Endişeli görünüyor, "Ne oldu?" diye soruyor nefesini toparlarken.
"Kanıyorum ve durmuyor," diyorum. Mark kot pantolonuma bakıyor ve gözleri büyüyor. "Ölüyor muyum?" diye hıçkırıyorum. Hemen yanıma koşup beni kollarına alıyor. Merdivenlerden hızla inip beni arabaya koyuyor. Her şeyi kilitlerken ben ağlamaya devam ediyorum, sonra direksiyonun arkasına geçiyor. "Karnım çok ağrıyor," diyerek karnımı sarıyorum.
"Her şey yoluna girecek," diyor ama bana pek inandırıcı gelmiyor.
"Sanırım cennete gidip sonunda annemin yanına kavuşacağım," diyorum gözyaşları arasında.

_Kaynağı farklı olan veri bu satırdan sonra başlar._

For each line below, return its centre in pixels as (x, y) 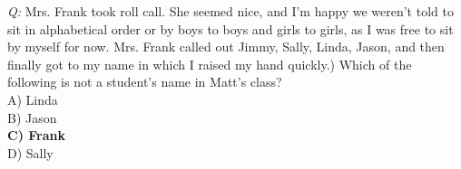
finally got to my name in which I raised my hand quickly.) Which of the (210, 64)
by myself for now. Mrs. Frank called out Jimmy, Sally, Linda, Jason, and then (226, 47)
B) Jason (32, 117)
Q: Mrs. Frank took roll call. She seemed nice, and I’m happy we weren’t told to (230, 11)
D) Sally (30, 152)
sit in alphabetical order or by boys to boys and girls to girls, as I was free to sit (230, 28)
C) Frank (36, 135)
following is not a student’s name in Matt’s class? (145, 82)
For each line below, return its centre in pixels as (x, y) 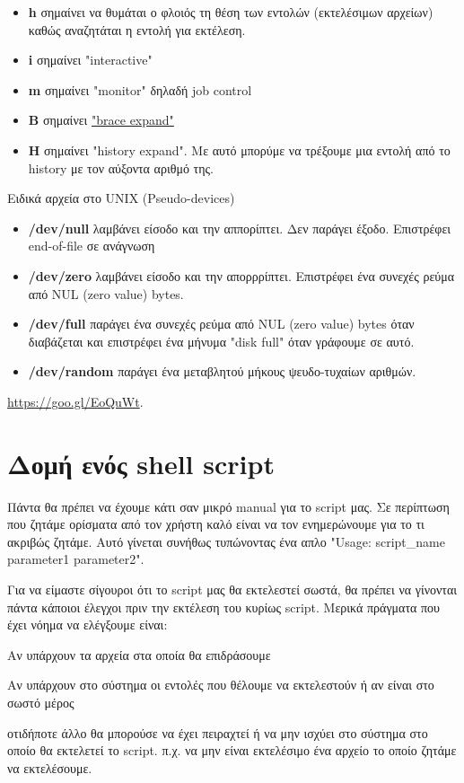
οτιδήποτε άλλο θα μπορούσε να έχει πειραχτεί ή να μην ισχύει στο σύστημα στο (218, 732)
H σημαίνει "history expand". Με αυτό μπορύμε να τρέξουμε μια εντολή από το (239, 150)
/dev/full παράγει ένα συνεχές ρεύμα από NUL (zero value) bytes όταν (221, 324)
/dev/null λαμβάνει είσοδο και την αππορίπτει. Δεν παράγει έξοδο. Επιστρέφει (240, 228)
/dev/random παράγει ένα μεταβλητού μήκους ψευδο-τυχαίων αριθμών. (222, 371)
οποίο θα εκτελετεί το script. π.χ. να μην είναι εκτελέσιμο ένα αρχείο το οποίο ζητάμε (232, 750)
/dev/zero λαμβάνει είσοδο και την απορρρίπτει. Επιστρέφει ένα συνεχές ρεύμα (241, 275)
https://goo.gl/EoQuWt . (75, 401)
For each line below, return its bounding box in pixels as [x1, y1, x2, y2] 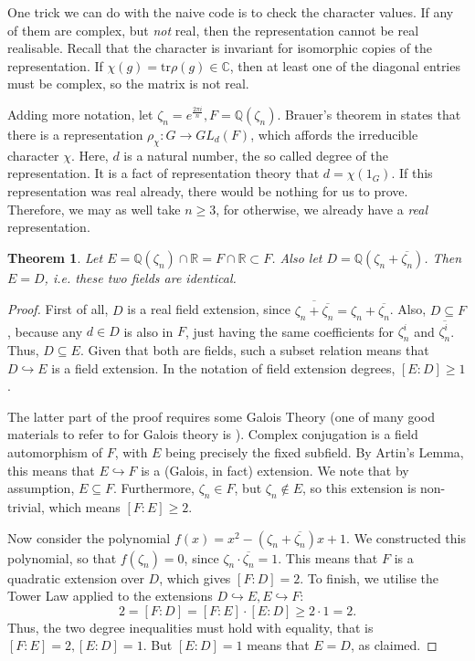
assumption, [7, 478, 75, 498]
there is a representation [7, 124, 143, 143]
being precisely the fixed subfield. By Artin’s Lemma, [165, 443, 464, 462]
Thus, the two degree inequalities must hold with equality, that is [7, 617, 374, 636]
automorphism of [7, 443, 102, 462]
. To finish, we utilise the [300, 568, 439, 587]
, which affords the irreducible [250, 124, 418, 143]
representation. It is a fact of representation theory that [7, 163, 320, 183]
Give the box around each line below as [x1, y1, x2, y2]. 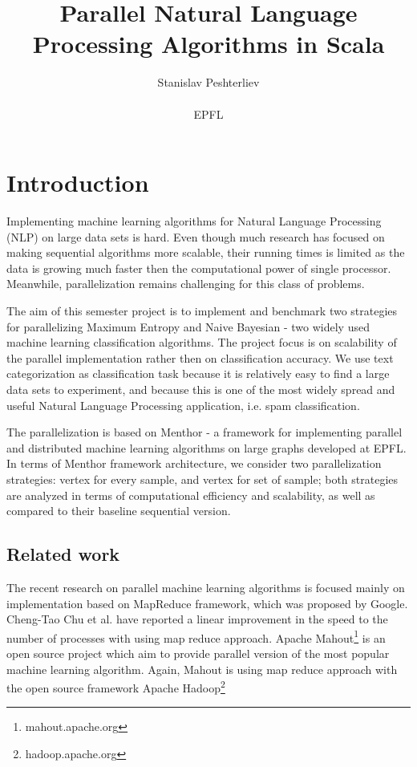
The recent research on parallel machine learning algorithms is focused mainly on [6, 578, 405, 595]
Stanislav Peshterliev [157, 74, 260, 91]
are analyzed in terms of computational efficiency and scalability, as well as [6, 486, 375, 503]
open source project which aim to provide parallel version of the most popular [6, 644, 390, 661]
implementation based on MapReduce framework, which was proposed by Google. [6, 595, 408, 611]
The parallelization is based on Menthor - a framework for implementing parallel [6, 424, 403, 440]
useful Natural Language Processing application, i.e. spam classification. [6, 396, 360, 413]
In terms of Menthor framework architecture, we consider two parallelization [6, 455, 382, 472]
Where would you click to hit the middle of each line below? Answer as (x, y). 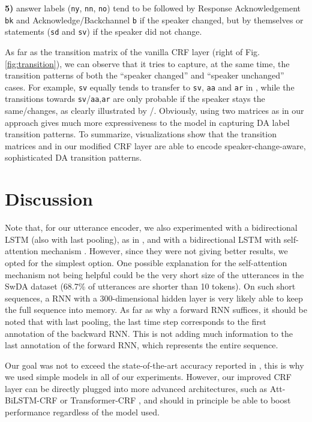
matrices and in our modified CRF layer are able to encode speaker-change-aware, (155, 145)
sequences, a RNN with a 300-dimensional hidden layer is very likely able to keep (154, 298)
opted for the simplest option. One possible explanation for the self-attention (146, 262)
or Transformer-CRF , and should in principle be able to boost (175, 400)
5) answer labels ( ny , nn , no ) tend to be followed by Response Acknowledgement (153, 8)
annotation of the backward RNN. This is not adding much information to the (149, 333)
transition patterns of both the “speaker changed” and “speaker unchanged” (145, 75)
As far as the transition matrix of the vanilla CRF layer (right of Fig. (132, 51)
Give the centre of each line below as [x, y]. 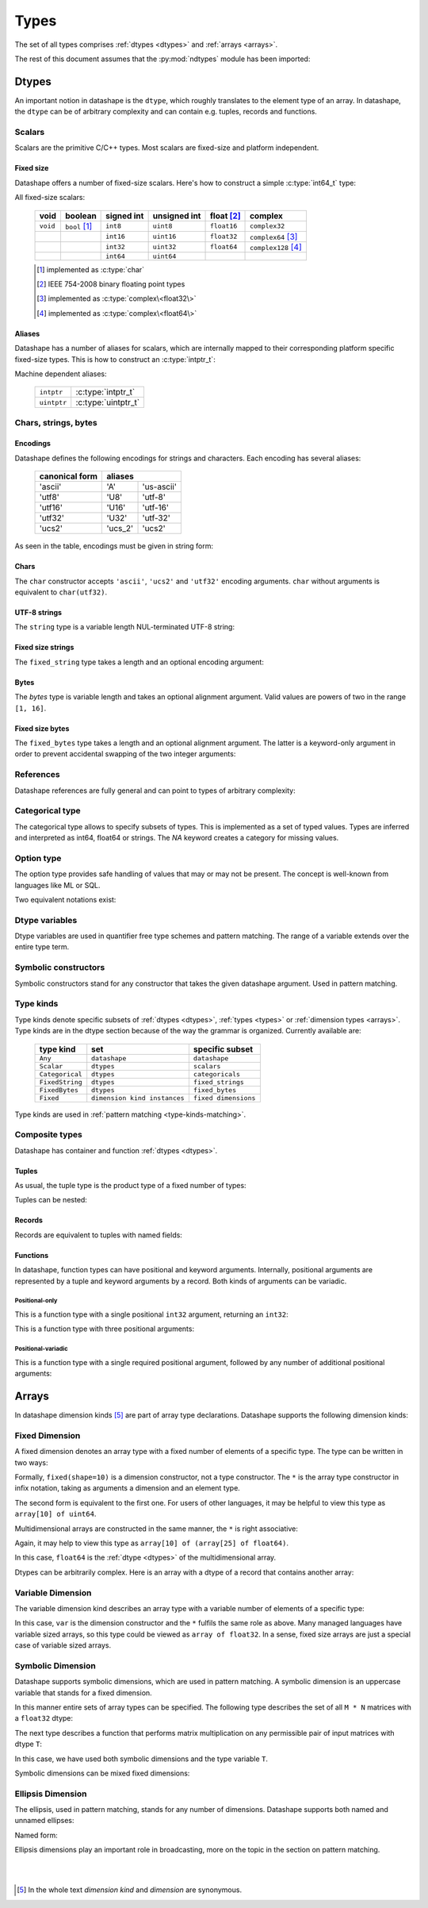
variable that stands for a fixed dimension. [83, 1693]
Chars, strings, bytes [56, 422]
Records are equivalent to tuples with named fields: [98, 1235]
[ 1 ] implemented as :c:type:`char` [91, 269]
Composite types [48, 1135]
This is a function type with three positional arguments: [104, 1329]
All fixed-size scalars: [50, 198]
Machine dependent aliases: [61, 374]
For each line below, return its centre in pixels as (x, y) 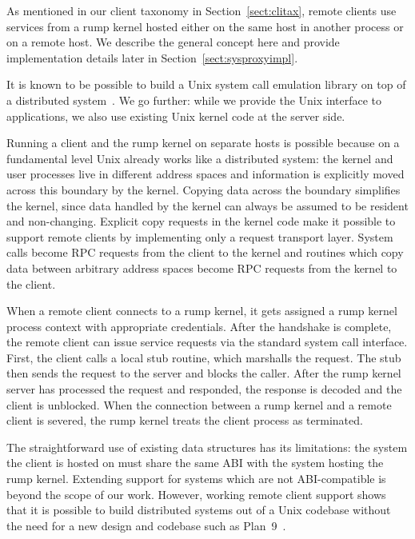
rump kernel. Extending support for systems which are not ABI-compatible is (196, 479)
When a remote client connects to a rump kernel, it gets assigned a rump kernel (202, 311)
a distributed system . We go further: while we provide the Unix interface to (194, 100)
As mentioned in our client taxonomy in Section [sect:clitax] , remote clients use (202, 10)
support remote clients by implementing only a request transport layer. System (200, 236)
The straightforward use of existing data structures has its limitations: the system (207, 447)
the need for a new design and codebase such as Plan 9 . (146, 525)
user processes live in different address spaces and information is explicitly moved (206, 174)
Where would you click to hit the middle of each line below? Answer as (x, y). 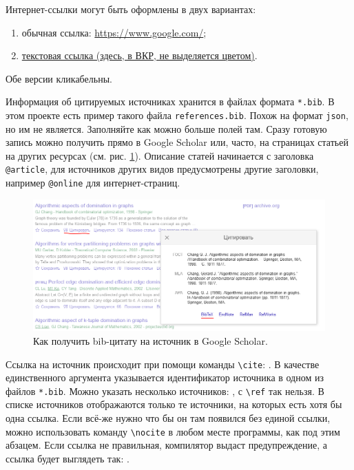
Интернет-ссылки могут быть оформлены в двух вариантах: (131, 9)
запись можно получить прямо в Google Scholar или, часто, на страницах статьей (177, 142)
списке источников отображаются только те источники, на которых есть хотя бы (174, 404)
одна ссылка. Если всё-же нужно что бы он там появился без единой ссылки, (168, 418)
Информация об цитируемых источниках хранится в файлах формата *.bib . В (170, 102)
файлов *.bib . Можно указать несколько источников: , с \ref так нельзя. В (165, 391)
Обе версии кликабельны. (59, 78)
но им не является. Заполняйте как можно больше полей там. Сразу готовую (166, 128)
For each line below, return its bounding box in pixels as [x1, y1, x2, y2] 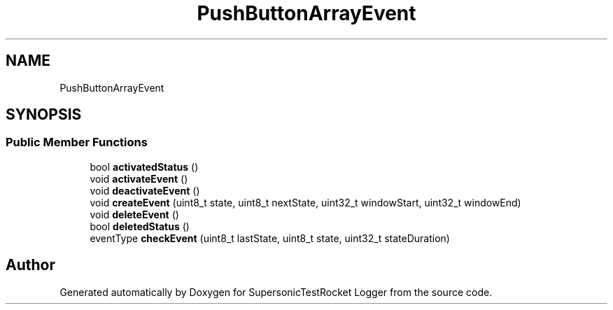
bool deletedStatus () [90, 220, 190, 232]
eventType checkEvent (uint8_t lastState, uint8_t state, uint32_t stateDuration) [90, 232, 450, 244]
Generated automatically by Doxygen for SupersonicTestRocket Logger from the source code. [59, 286, 493, 298]
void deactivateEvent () [90, 184, 200, 197]
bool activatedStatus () [90, 160, 199, 173]
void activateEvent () [90, 172, 188, 185]
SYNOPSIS [6, 106, 82, 124]
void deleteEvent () [90, 208, 179, 220]
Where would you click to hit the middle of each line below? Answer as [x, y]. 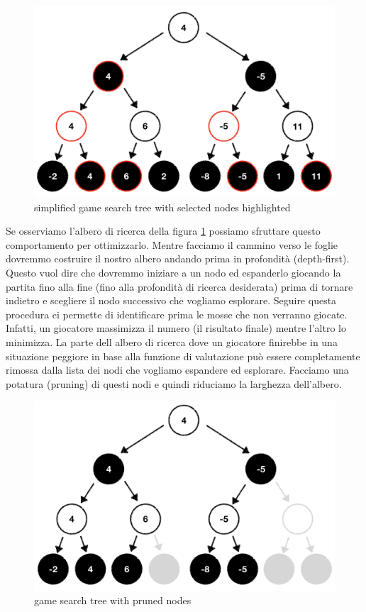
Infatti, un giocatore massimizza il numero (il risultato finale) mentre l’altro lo [176, 328]
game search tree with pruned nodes [113, 600]
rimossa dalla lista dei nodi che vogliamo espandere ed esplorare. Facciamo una [177, 370]
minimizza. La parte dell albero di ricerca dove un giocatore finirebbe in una [172, 342]
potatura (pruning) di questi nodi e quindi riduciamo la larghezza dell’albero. [174, 383]
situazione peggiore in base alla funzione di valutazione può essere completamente [183, 356]
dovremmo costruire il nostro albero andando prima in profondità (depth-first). [178, 258]
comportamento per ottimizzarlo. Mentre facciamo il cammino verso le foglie [172, 244]
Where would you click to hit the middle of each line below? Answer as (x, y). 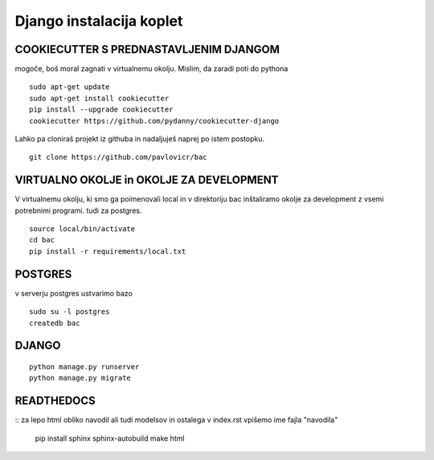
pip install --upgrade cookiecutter (101, 110)
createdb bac (55, 323)
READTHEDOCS (55, 401)
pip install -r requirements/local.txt (108, 251)
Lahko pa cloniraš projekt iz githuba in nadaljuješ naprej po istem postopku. (140, 139)
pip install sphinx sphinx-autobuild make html (110, 438)
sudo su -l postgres (70, 312)
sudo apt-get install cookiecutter (99, 98)
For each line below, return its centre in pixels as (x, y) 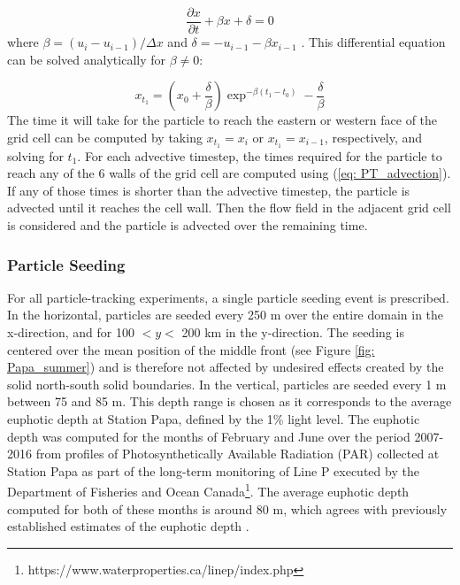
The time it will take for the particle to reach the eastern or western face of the (222, 120)
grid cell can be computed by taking (105, 137)
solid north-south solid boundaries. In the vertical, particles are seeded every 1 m (227, 384)
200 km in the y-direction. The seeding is (293, 332)
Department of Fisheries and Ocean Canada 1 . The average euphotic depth (208, 490)
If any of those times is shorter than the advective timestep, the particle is (209, 190)
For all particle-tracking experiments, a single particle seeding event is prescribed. (228, 297)
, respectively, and (373, 137)
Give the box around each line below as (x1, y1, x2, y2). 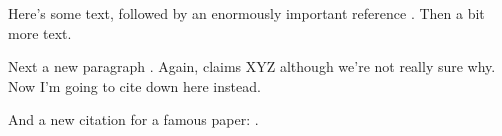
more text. (8, 22, 72, 43)
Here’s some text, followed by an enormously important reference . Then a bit (8, 3, 485, 23)
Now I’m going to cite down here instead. (8, 75, 261, 96)
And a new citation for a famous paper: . (8, 109, 259, 130)
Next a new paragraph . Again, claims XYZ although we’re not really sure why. (8, 56, 496, 77)
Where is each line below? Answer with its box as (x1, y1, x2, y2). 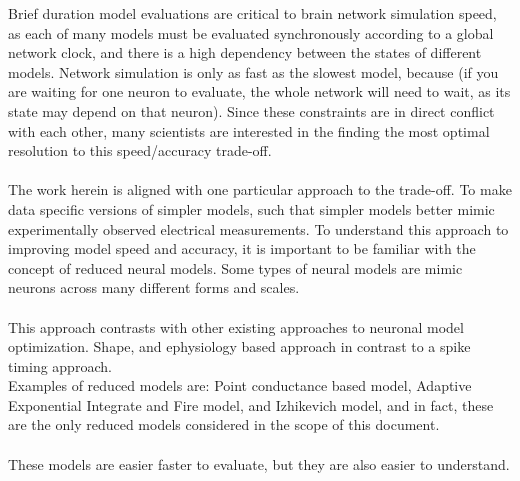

"Böyle şeyler söyleme," diyor ve yola odaklanıyor. Hastaneye varıyoruz ve beni kucaklayarak içeri taşıyor.
Doktor her şeyi kontrol ediyor ve sorular soruyor. Mark, vasim olarak bir yanda duruyor. Gerçekten endişeli görünüyor ve ben de öyleyim. "Ölüyor muyum?" diye doktora, Mark'a sorduğumdan daha sakin bir şekilde soruyorum.
Doktor gülümseyerek, "Hayır, sadece regl olmuşsun."
"Lan," diye Mark'ın mırıldandığını duyuyorum, elini saçlarının arasından geçiriyor, rahatlamış görünüyor.
"Yani iyiyim?" diye soruyorum.
"Evet, işte mide krampların için ağrı kesiciler ve işte hijyenik pedler," diyor doktor.
Birden düşüncelerimden sıyrıldım. "Gri?" Mark'a bakıyorum, endişeli görünüyor. "İyi misin?" diye soruyor.
"Evet, sadece bir şeyi hatırladım. Mark, Sternpoint'e geri dönmeyeceğim," diyorum.
"Bu durumda, eğer giyinmezsen Sternpoint'e elveda diyebilirsin ve bir daha beni görmek zorunda kalmazsın," diyor çenesini sıkarak. "Gerçekten istediğin bu mu? Çünkü en son kontrol ettiğimde beni istiyordun," diyor.
"Belki de en iyisi bu. Beni iş için istiyorsun, kendim için değil, hatırlıyor musun?" diye hatırlatıyorum. Benden uzaklaşıp elini saçlarının arasından geçiriyor.
"Ben seni sen olduğun için istiyorum, Gri. Bana daha önce hissetmediğim şeyleri hissettiriyorsun. Duygularımı insanlara söylemeye alışkın değilim. İlk kez ofisime girdiğini gördüğümde seni istedim. Çabalıyorum ve eğer benim için geri dönmek istemiyorsan, seni hiç rahatsız etmem," diyor ve beni geride bırakarak çıkıyor, söylediklerini işlemeye çalışıyorum.
Giyinmem gerek çünkü hala bir işe ve işime ihtiyacım var. Bu yüzden aceleyle giyiniyorum, Mark çoktan gitmiş. Duygularımı bir kenara bırakıyorum ve acele ediyorum. İşe vardığımda onunla her şeyi düzeltmek istiyorum.